Say It With Me: "Conflict Of Interest"

by Pejman Yousefzadeh on April 4, 2009

I have a massive amount of respect for Larry Summers. I think that he is one of the smartest economists of his generation and many others, and whatever our policy differences on various issues, he certainly has my admiration for trying as long as he has to hold the line against excessive statist intervention in the economy and against protectionist forces trying to disrupt the consensus on free trade.

That’s why I am really sorry to read this:

Lawrence H. Summers, the top economic adviser to President Obama, earned more than $5 million last year from the hedge fund D. E. Shaw and collected $2.7 million in speaking fees from Wall Street companies that received government bailout money, the White House disclosed Friday in releasing financial information about top officials.

Mr. Summers, the director of the National Economic Council, wields important influence over Mr. Obama’s policy decisions for the troubled financial industry, including firms from which he recently received payments.
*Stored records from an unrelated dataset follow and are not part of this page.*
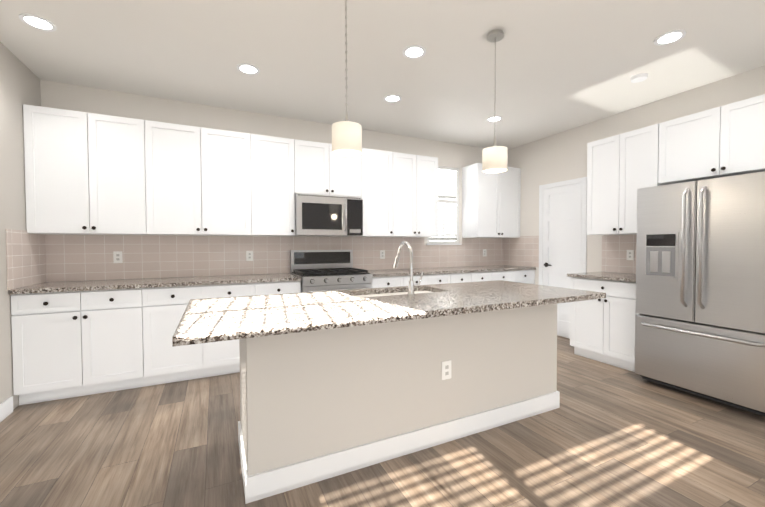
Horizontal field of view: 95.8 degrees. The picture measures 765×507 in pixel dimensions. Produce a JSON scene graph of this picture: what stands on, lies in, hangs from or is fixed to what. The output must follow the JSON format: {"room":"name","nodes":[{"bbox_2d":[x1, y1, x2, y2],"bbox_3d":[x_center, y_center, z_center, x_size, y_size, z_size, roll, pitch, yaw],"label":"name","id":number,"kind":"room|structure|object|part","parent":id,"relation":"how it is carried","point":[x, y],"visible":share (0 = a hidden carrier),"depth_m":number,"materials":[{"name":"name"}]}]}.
{"room":"kitchen","nodes":[
{"label":"kitchen","id":0,"kind":"room"},
{"bbox_2d":[0,42,40,409],"bbox_3d":[-1.942,-0.140,0.575,0.150,2.785,6.040,-1,2,-26],"label":"wall","id":1,"kind":"structure","parent":0,"point":[19,83],"depth_m":2.66,"materials":[{"name":"grey paint"}]},
{"bbox_2d":[0,396,12,421],"bbox_3d":[-1.719,1.197,0.346,0.014,0.120,5.078,-1,2,-26],"label":"baseboard","id":2,"kind":"structure","parent":1,"relation":"attached to","point":[6,407],"depth_m":2.55,"materials":[{"name":"white paint"}]},
{"bbox_2d":[40,80,490,281],"bbox_3d":[-0.603,-0.237,4.490,5.668,2.785,0.150,-1,2,-26],"label":"wall","id":3,"kind":"structure","parent":0,"point":[65,96],"depth_m":3.85,"materials":[{"name":"white paint"}]},
{"bbox_2d":[21,104,100,235],"bbox_3d":[-2.829,-0.711,3.126,0.478,1.067,0.348,-1,2,-26],"label":"upper cabinet","id":4,"kind":"object","parent":3,"relation":"attached to","point":[63,197],"depth_m":2.97,"materials":[{"name":"white paint"}]},
{"bbox_2d":[97,114,156,235],"bbox_3d":[-2.480,-0.716,3.295,0.538,1.067,0.348,-1,2,-26],"label":"upper cabinet","id":5,"kind":"object","parent":3,"relation":"attached to","point":[124,144],"depth_m":3.17,"materials":[{"name":"white paint"}]},
{"bbox_2d":[153,121,208,235],"bbox_3d":[-2.084,-0.722,3.486,0.582,1.067,0.348,-1,2,-26],"label":"upper cabinet","id":6,"kind":"object","parent":3,"relation":"attached to","point":[157,204],"depth_m":3.36,"materials":[{"name":"white paint"}]},
{"bbox_2d":[209,128,260,235],"bbox_3d":[-1.666,-0.728,3.687,0.581,1.067,0.348,-1,2,-26],"label":"upper cabinet","id":7,"kind":"object","parent":3,"relation":"attached to","point":[232,154],"depth_m":3.56,"materials":[{"name":"white paint"}]},
{"bbox_2d":[45,234,503,281],"bbox_3d":[-0.568,-0.005,4.423,5.660,0.461,0.007,-1,2,-26],"label":"backsplash","id":8,"kind":"structure","parent":3,"relation":"attached to","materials":[{"name":"beige tile"}]},
{"bbox_2d":[113,251,122,262],"bbox_3d":[-2.621,0.037,3.424,0.072,0.116,0.006,-1,2,-26],"label":"electrical outlet","id":9,"kind":"object","parent":8,"relation":"attached to","point":[117,257],"visible":1,"depth_m":3.42,"materials":[{"name":"white plastic"}]},
{"bbox_2d":[246,251,252,260],"bbox_3d":[-1.521,0.026,3.956,0.072,0.116,0.006,-1,2,-26],"label":"electrical outlet","id":10,"kind":"object","parent":8,"relation":"attached to","point":[249,255],"visible":1,"depth_m":3.95,"materials":[{"name":"white plastic"}]},
{"bbox_2d":[380,250,384,258],"bbox_3d":[0.000,0.013,4.690,0.072,0.116,0.006,-1,2,-26],"label":"electrical outlet","id":11,"kind":"object","parent":8,"relation":"attached to","point":[382,254],"visible":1,"depth_m":4.69,"materials":[{"name":"white plastic"}]},
{"bbox_2d":[257,134,300,235],"bbox_3d":[-1.254,-0.735,3.887,0.573,1.067,0.348,-1,2,-26],"label":"upper cabinet","id":12,"kind":"object","parent":3,"relation":"attached to","point":[278,158],"depth_m":3.76,"materials":[{"name":"white paint"}]},
{"bbox_2d":[301,140,336,195],"bbox_3d":[-0.844,-0.973,4.079,0.457,0.602,0.348,-1,2,-26],"label":"upper cabinet","id":13,"kind":"object","parent":3,"relation":"attached to","point":[318,163],"depth_m":3.95,"materials":[{"name":"white paint"}]},
{"bbox_2d":[294,193,362,235],"bbox_3d":[-0.662,-0.441,4.109,0.786,0.458,0.449,-1,2,-26],"label":"microwave","id":14,"kind":"object","parent":13,"relation":"attached to","point":[323,215],"visible":1,"depth_m":3.94,"materials":[{"name":"silver metal"}]},
{"bbox_2d":[337,155,360,196],"bbox_3d":[-0.539,-0.978,4.226,0.458,0.602,0.348,-1,2,-26],"label":"upper cabinet","id":15,"kind":"object","parent":3,"relation":"attached to","point":[348,168],"depth_m":4.11,"materials":[{"name":"white paint"}]},
{"bbox_2d":[361,148,396,239],"bbox_3d":[-0.138,-0.751,4.425,0.551,1.067,0.348,-1,2,-26],"label":"upper cabinet","id":16,"kind":"object","parent":3,"relation":"attached to","point":[378,167],"depth_m":4.29,"materials":[{"name":"white paint"}]},
{"bbox_2d":[389,152,420,239],"bbox_3d":[0.210,-0.756,4.593,0.463,1.067,0.348,-1,2,-26],"label":"upper cabinet","id":17,"kind":"object","parent":3,"relation":"attached to","point":[408,165],"depth_m":4.47,"materials":[{"name":"white paint"}]},
{"bbox_2d":[413,156,437,239],"bbox_3d":[0.493,-0.761,4.730,0.403,1.067,0.348,-1,2,-26],"label":"upper cabinet","id":18,"kind":"object","parent":3,"relation":"attached to","point":[429,165],"depth_m":4.61,"materials":[{"name":"white paint"}]},
{"bbox_2d":[427,166,458,243],"bbox_3d":[0.898,-0.716,5.145,0.576,1.146,0.057,-1,2,-26],"label":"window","id":19,"kind":"structure","parent":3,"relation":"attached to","point":[448,216],"depth_m":5.18,"materials":[{"name":"white paint"}]},
{"bbox_2d":[426,244,461,244],"bbox_3d":[0.916,-0.137,5.126,0.620,0.018,0.028,-1,2,-26],"label":"trim","id":20,"kind":"structure","parent":3,"relation":"attached to","point":[443,244],"depth_m":5.11,"materials":[{"name":"white paint"}]},
{"bbox_2d":[438,169,452,205],"bbox_3d":[0.831,-0.719,5.284,0.680,1.250,0.010,-1,2,-26],"label":"window","id":21,"kind":"structure","parent":3,"relation":"in","point":[439,204],"depth_m":5.34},
{"bbox_2d":[462,163,504,239],"bbox_3d":[1.508,-0.776,5.220,0.482,1.067,0.348,-1,2,-26],"label":"upper cabinet","id":22,"kind":"object","parent":3,"relation":"attached to","point":[483,194],"depth_m":5.09,"materials":[{"name":"white paint"}]},
{"bbox_2d":[505,167,520,239],"bbox_3d":[1.835,-0.781,5.378,0.482,1.067,0.348,-1,2,-26],"label":"upper cabinet","id":23,"kind":"object","parent":3,"relation":"attached to","point":[512,175],"depth_m":5.27,"materials":[{"name":"white paint"}]},
{"bbox_2d":[0,336,764,506],"bbox_3d":[0.682,1.273,1.873,5.968,0.120,6.040,-1,2,-26],"label":"floor","id":24,"kind":"structure","parent":0,"point":[605,435],"depth_m":2.06,"materials":[{"name":"brown wood"}]},
{"bbox_2d":[11,292,92,404],"bbox_3d":[-2.764,0.751,3.037,0.478,0.894,0.623,-1,2,-26],"label":"base cabinet","id":25,"kind":"object","parent":24,"relation":"on","point":[52,332],"depth_m":2.76,"materials":[{"name":"white paint"}]},
{"bbox_2d":[9,272,300,295],"bbox_3d":[-1.977,0.273,3.391,2.216,0.034,0.635,-1,2,-26],"label":"countertop","id":26,"kind":"structure","parent":25,"relation":"on","point":[262,277],"depth_m":3.16,"materials":[{"name":"grey stone"}]},
{"bbox_2d":[93,288,152,393],"bbox_3d":[-2.415,0.745,3.205,0.538,0.894,0.623,-1,2,-26],"label":"base cabinet","id":27,"kind":"object","parent":24,"relation":"on","point":[122,317],"depth_m":2.96,"materials":[{"name":"white paint"}]},
{"bbox_2d":[153,284,212,384],"bbox_3d":[-2.019,0.740,3.397,0.582,0.894,0.623,-1,2,-26],"label":"base cabinet","id":28,"kind":"object","parent":24,"relation":"on","point":[171,364],"depth_m":3.13,"materials":[{"name":"white paint"}]},
{"bbox_2d":[209,284,264,375],"bbox_3d":[-1.601,0.733,3.598,0.581,0.894,0.623,-1,2,-26],"label":"base cabinet","id":29,"kind":"object","parent":24,"relation":"on","point":[226,354],"depth_m":3.33,"materials":[{"name":"white paint"}]},
{"bbox_2d":[261,280,300,294],"bbox_3d":[-1.216,0.728,3.784,0.513,0.894,0.623,-1,2,-26],"label":"base cabinet","id":30,"kind":"object","parent":24,"relation":"on","point":[286,286],"depth_m":3.53,"materials":[{"name":"white paint"}]},
{"bbox_2d":[290,250,372,292],"bbox_3d":[-0.600,0.564,4.011,0.782,1.205,0.719,-1,2,-26],"label":"range","id":31,"kind":"object","parent":24,"relation":"on","point":[323,270],"visible":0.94,"depth_m":3.92,"materials":[{"name":"silver metal"}]},
{"bbox_3d":[-0.601,0.399,4.009,0.712,0.825,0.608,-1,2,-26],"label":"glass","id":32,"kind":"part","parent":31,"relation":"part of","materials":[{"name":"black"}]},
{"bbox_2d":[371,276,408,287],"bbox_3d":[-0.046,0.710,4.349,0.490,0.894,0.623,-1,2,-26],"label":"base cabinet","id":33,"kind":"object","parent":24,"relation":"on","point":[378,281],"depth_m":4.06,"materials":[{"name":"white paint"}]},
{"bbox_2d":[365,264,528,275],"bbox_3d":[0.929,0.230,4.794,2.648,0.034,0.635,-1,2,-26],"label":"countertop","id":34,"kind":"structure","parent":33,"relation":"on","point":[476,267],"depth_m":4.65,"materials":[{"name":"grey stone"}]},
{"bbox_2d":[238,305,559,503],"bbox_3d":[0.210,0.754,2.450,2.260,0.894,0.630,-1,2,-26],"label":"kitchen island","id":35,"kind":"object","parent":24,"relation":"on","point":[334,383],"depth_m":2.02,"materials":[{"name":"grey paint"}]},
{"bbox_2d":[172,281,605,346],"bbox_3d":[0.169,0.293,2.240,2.536,0.035,0.974,-1,2,-26],"label":"island countertop","id":36,"kind":"structure","parent":35,"relation":"on","point":[207,320],"depth_m":1.86,"materials":[{"name":"grey stone"}]},
{"bbox_2d":[352,289,435,296],"bbox_3d":[0.093,0.404,2.477,0.745,0.222,0.359,-1,2,-26],"label":"sink","id":37,"kind":"object","parent":36,"relation":"in","point":[389,290],"depth_m":2.65,"materials":[{"name":"silver metal"}]},
{"bbox_2d":[392,241,423,296],"bbox_3d":[0.169,0.094,2.370,0.118,0.358,0.273,-1,2,-26],"label":"faucet","id":38,"kind":"object","parent":36,"relation":"on","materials":[{"name":"silver metal"}]},
{"bbox_3d":[0.211,0.763,2.451,2.260,0.875,0.630,-1,2,-26],"label":"baseboard","id":39,"kind":"part","parent":35,"relation":"part of","materials":[{"name":"white paint"}]},
{"bbox_2d":[442,360,450,379],"bbox_3d":[0.410,0.746,2.210,0.072,0.116,0.006,-1,2,-26],"label":"outlet plate","id":40,"kind":"object","parent":35,"relation":"attached to","point":[446,364],"depth_m":2.21,"materials":[{"name":"white plastic"}]},
{"bbox_2d":[409,276,432,284],"bbox_3d":[0.275,0.705,4.504,0.463,0.894,0.623,-1,2,-26],"label":"base cabinet","id":41,"kind":"object","parent":24,"relation":"on","point":[426,280],"depth_m":4.27,"materials":[{"name":"white paint"}]},
{"bbox_2d":[433,272,456,283],"bbox_3d":[0.585,0.701,4.654,0.463,0.894,0.623,-1,2,-26],"label":"base cabinet","id":42,"kind":"object","parent":24,"relation":"on","point":[452,278],"depth_m":4.41,"materials":[{"name":"white paint"}]},
{"bbox_2d":[457,272,476,282],"bbox_3d":[0.893,0.696,4.802,0.462,0.894,0.623,-1,2,-26],"label":"base cabinet","id":43,"kind":"object","parent":24,"relation":"on","point":[461,276],"depth_m":4.56,"materials":[{"name":"white paint"}]},
{"bbox_2d":[477,272,496,281],"bbox_3d":[1.201,0.692,4.951,0.461,0.894,0.623,-1,2,-26],"label":"base cabinet","id":44,"kind":"object","parent":24,"relation":"on","point":[481,276],"depth_m":4.71,"materials":[{"name":"white paint"}]},
{"bbox_2d":[497,272,516,281],"bbox_3d":[1.545,0.686,5.117,0.542,0.894,0.623,-1,2,-26],"label":"drawer","id":45,"kind":"object","parent":24,"relation":"on","point":[505,276],"depth_m":4.87,"materials":[{"name":"white paint"}]},
{"bbox_2d":[517,268,535,283],"bbox_3d":[1.900,0.681,5.288,0.482,0.894,0.623,-1,2,-26],"label":"base cabinet","id":46,"kind":"object","parent":24,"relation":"on","point":[522,277],"depth_m":5.04,"materials":[{"name":"white paint"}]},
{"bbox_2d":[570,278,638,371],"bbox_3d":[2.577,0.716,3.730,0.623,0.894,0.753,-1,2,-26],"label":"base cabinet","id":47,"kind":"object","parent":24,"relation":"on","point":[601,330],"depth_m":3.58,"materials":[{"name":"white paint"}]},
{"bbox_2d":[567,270,635,281],"bbox_3d":[2.557,0.250,3.726,0.635,0.034,0.785,-1,2,-26],"label":"countertop","id":48,"kind":"structure","parent":47,"relation":"on","point":[606,275],"depth_m":3.67,"materials":[{"name":"grey stone"}]},
{"bbox_2d":[635,172,764,415],"bbox_3d":[2.821,0.298,2.901,0.837,1.765,0.908,-1,2,-26],"label":"fridge","id":49,"kind":"object","parent":24,"relation":"on","point":[700,292],"visible":1,"depth_m":2.69,"materials":[{"name":"silver metal"}]},
{"bbox_2d":[0,0,764,149],"bbox_3d":[0.672,-1.631,1.805,5.968,0.120,6.040,-1,2,-26],"label":"ceiling","id":50,"kind":"structure","parent":0,"point":[563,65],"depth_m":2.78,"materials":[{"name":"white paint"}]},
{"bbox_2d":[19,13,56,31],"bbox_3d":[-2.341,-1.569,2.350,0.184,0.006,0.184,-1,2,-26],"label":"recessed light","id":51,"kind":"object","parent":50,"relation":"in","point":[37,22],"visible":1,"depth_m":2.35,"materials":[{"name":"white paint"}]},
{"bbox_2d":[237,63,259,74],"bbox_3d":[-1.156,-1.588,2.978,0.184,0.006,0.184,-1,2,-26],"label":"recessed light","id":52,"kind":"object","parent":50,"relation":"in","point":[246,68],"visible":1,"depth_m":2.98,"materials":[{"name":"white paint"}]},
{"bbox_2d":[332,0,361,156],"bbox_3d":[-0.210,-1.080,2.013,0.174,0.983,0.174,-1,2,-26],"label":"pendant light","id":53,"kind":"object","parent":50,"relation":"hanging from","point":[346,138],"visible":1,"depth_m":1.96,"materials":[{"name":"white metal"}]},
{"bbox_2d":[333,149,359,154],"bbox_3d":[-0.209,-0.601,2.024,0.166,0.002,0.166,-1,2,-26],"label":"diffuser","id":54,"kind":"object","parent":53,"relation":"attached to","point":[335,151],"depth_m":2.04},
{"bbox_3d":[-0.209,-0.666,2.022,0.174,0.155,0.174,-1,2,-26],"label":"lamp shade","id":55,"kind":"part","parent":53,"relation":"part of","materials":[{"name":"fabric"}]},
{"bbox_2d":[384,95,400,102],"bbox_3d":[0.105,-1.607,3.586,0.184,0.006,0.184,-1,2,-26],"label":"recessed light","id":56,"kind":"object","parent":50,"relation":"in","point":[392,98],"visible":0.96,"depth_m":3.58,"materials":[{"name":"white paint"}]},
{"bbox_2d":[402,45,425,58],"bbox_3d":[0.249,-1.587,2.724,0.184,0.006,0.184,-1,2,-26],"label":"recessed light","id":57,"kind":"object","parent":50,"relation":"in","point":[414,51],"visible":1,"depth_m":2.71,"materials":[{"name":"white paint"}]},
{"bbox_2d":[486,116,501,121],"bbox_3d":[1.352,-1.625,4.177,0.184,0.006,0.184,-1,2,-26],"label":"recessed light","id":58,"kind":"object","parent":50,"relation":"in","point":[491,119],"visible":0.92,"depth_m":4.18,"materials":[{"name":"white paint"}]},
{"bbox_2d":[482,29,507,172],"bbox_3d":[0.817,-1.095,2.509,0.174,0.983,0.174,-1,2,-26],"label":"pendant light","id":59,"kind":"object","parent":50,"relation":"hanging from","point":[494,158],"visible":1,"depth_m":2.47,"materials":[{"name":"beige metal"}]},
{"bbox_2d":[484,168,504,171],"bbox_3d":[0.819,-0.617,2.520,0.166,0.002,0.166,-1,2,-26],"label":"diffuser","id":60,"kind":"object","parent":59,"relation":"attached to","point":[485,169],"depth_m":2.54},
{"bbox_3d":[0.819,-0.681,2.518,0.174,0.155,0.174,-1,2,-26],"label":"lamp shade","id":61,"kind":"part","parent":59,"relation":"part of","materials":[{"name":"fabric"}]},
{"bbox_2d":[630,73,647,82],"bbox_3d":[2.331,-1.593,3.140,0.130,0.028,0.130,-1,2,-26],"label":"smoke detector","id":62,"kind":"object","parent":50,"relation":"attached to","point":[641,77],"visible":1,"depth_m":3.12,"materials":[{"name":"white paint"}]},
{"bbox_2d":[654,30,685,45],"bbox_3d":[2.117,-1.589,2.548,0.184,0.006,0.184,-1,2,-26],"label":"recessed light","id":63,"kind":"object","parent":50,"relation":"in","point":[670,37],"visible":1,"depth_m":2.54,"materials":[{"name":"white paint"}]},
{"bbox_2d":[507,65,764,338],"bbox_3d":[3.297,-0.218,3.104,0.150,2.785,6.040,-1,2,-26],"label":"wall","id":64,"kind":"structure","parent":0,"point":[559,157],"depth_m":4.34,"materials":[{"name":"white paint"}]},
{"bbox_2d":[539,177,586,284],"bbox_3d":[2.432,0.081,4.708,0.016,2.116,0.709,-1,2,-26],"label":"door frame","id":65,"kind":"structure","parent":64,"relation":"in","point":[583,180],"depth_m":4.48,"materials":[{"name":"white paint"}]},
{"bbox_2d":[542,183,581,337],"bbox_3d":[2.433,0.108,4.709,0.014,2.039,0.579,-1,2,-26],"label":"pantry door","id":66,"kind":"structure","parent":65,"relation":"attached to","point":[562,213],"depth_m":4.69,"materials":[{"name":"white paint"}]},
{"bbox_2d":[602,234,636,273],"bbox_3d":[2.845,-0.004,3.861,0.007,0.461,0.783,-1,2,-26],"label":"backsplash","id":67,"kind":"structure","parent":64,"relation":"attached to","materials":[{"name":"beige tile"}]},
{"bbox_2d":[627,250,633,259],"bbox_3d":[2.809,0.017,3.921,0.006,0.116,0.072,-1,2,-26],"label":"electrical outlet","id":68,"kind":"object","parent":67,"relation":"attached to","point":[630,254],"visible":1,"depth_m":3.91,"materials":[{"name":"white plastic"}]},
{"bbox_2d":[587,121,666,237],"bbox_3d":[2.701,-0.745,3.744,0.348,1.067,0.778,-1,2,-26],"label":"upper cabinet","id":69,"kind":"object","parent":64,"relation":"attached to","point":[619,165],"depth_m":3.67,"materials":[{"name":"white paint"}]},
{"bbox_2d":[667,94,764,184],"bbox_3d":[3.042,-0.968,3.031,0.348,0.589,0.911,-1,2,-26],"label":"upper cabinet","id":70,"kind":"object","parent":64,"relation":"attached to","point":[727,140],"depth_m":2.97,"materials":[{"name":"white paint"}]}
]}
Last year, he reported making 40 paid appearances, including a $135,000 speech to the investment firm Goldman Sachs, in addition to his earnings from the hedge fund, a sector the administration is trying to regulate.

The White House released hundreds of pages of financial disclosure forms, which are required of all West Wing officials. A White House spokesman, Ben LaBolt, said the compensation was not a conflict for Mr. Summers, adding it was not surprising because he was “widely recognized as one of the country’s most distinguished economists.”

Well, that he is, and I don’t have a problem with people in the public eye trying to get rich–one of the things that keeps smart and talented people out of government is the need to make enough money to raise and support a family and be comfortable, after all–but how could it not have been a conflict of interest for Summers, who was widely rumored last year to get a top policymaking position in the Obama Administration, to have taken lavish payments from companies who were recipients of bailout money from the TARP program and who knew that they would have to deal with Summers in the event that Obama won? Am I to actually believe that these companies did not think to themselves “gee, it sure would be smart to get Larry to make a speech, collect a healthy fee, and then remember us fondly when he goes to Washington to work on economic policy” when they scheduled his speeches and appearances? The supposition is silly beyond belief.

Liberal stand-bys like the Huffington Post and Greenwald are outraged. As indicated above, I would hate to see Summers go down, because I think that economic policy will be worse in his absence; who actually thinks that Tim Geithner will be able to play with the big boys and girls for all that long, and who really wants to trust people like Jared Bernstein to step into the void? But there is no way to be able to ignore the fact that Summers’s conflict of interest represents a huge problem for the Obama Administration.

Another vetting failure? You bet. Will it throw policy into chaos? Absolutely. There is nothing good in this picture.